ILS was founded in 1995 to provide launch services using US Atlas and Russian Proton vehicles. Inmarsat has contracted with ILS for an Atlas V vehicle to launch the first I-4 satellite. ILS is a joint venture between Lockheed Martin of the USA and the Russian companies Khrunichev State Research and Production Center and RSC Energia. It  uses launch sites at Cape Canaveral in Florida, and Baikonur in Kazakhstan.

The Atlas series has become the 'workhorse' of the US space programme, with 586 launches since the first Atlas mission in 1957.

Sea Launch

The Sea Launch partnership was formed in 1995. It provides a unique service by launching spacecraft from a floating platform in the middle of the Pacific Ocean.

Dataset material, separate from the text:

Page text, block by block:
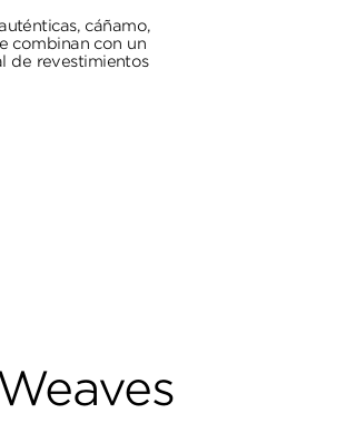
cáñamo,
combinan con un
de revestimientos

The partnership includes Boeing Commercial Space Company of the USA; RSC Energia of Russia; SDO Yuzhnoye/PO Yuzhmash of Ukraine; and Kvaerner ASA of Norway. Operating from its home port of Long Beach California, it uses the Zenit 3SL launch vehicle.

Before launch, the floating platform Odyssey is accompanied to a launch zone near the equator by assembly and command ship Sea Launch Commander. The launch location provides the most direct route to orbit, offering maximum lift capacity from the 'sling-shot' effect of launching near the Equator.